Directions for this task
Show the lines below where "number" occurs.

Task data
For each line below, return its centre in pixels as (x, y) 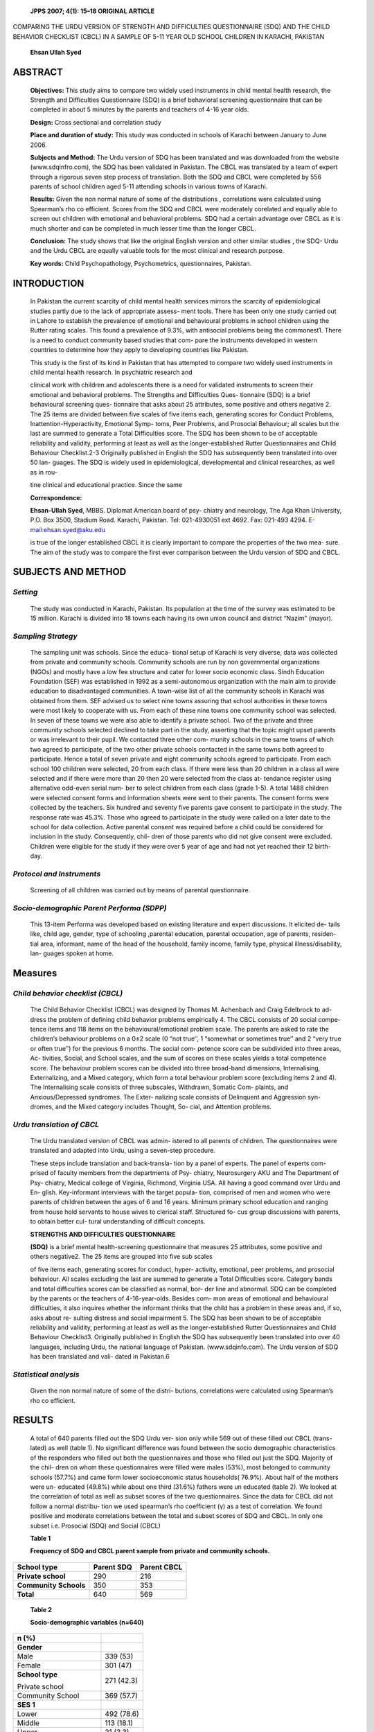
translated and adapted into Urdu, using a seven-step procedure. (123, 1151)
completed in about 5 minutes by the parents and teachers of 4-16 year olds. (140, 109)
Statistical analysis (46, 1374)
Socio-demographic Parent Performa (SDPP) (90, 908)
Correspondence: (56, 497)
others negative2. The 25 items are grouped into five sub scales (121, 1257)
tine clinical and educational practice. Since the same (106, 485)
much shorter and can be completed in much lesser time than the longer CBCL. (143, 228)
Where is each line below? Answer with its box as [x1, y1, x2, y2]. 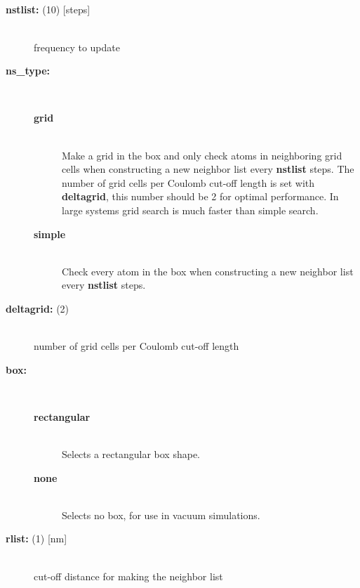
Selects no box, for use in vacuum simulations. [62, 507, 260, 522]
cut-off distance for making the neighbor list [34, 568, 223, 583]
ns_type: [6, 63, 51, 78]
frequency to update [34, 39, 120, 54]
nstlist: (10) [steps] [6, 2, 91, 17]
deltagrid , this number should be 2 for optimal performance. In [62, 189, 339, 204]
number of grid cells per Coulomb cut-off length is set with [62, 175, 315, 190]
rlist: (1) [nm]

Output of the task
deltagrid , this number should be 2 for optimal performance. In [62, 189, 339, 204]
number of grid cells per Coulomb cut-off length is set with [62, 175, 315, 190]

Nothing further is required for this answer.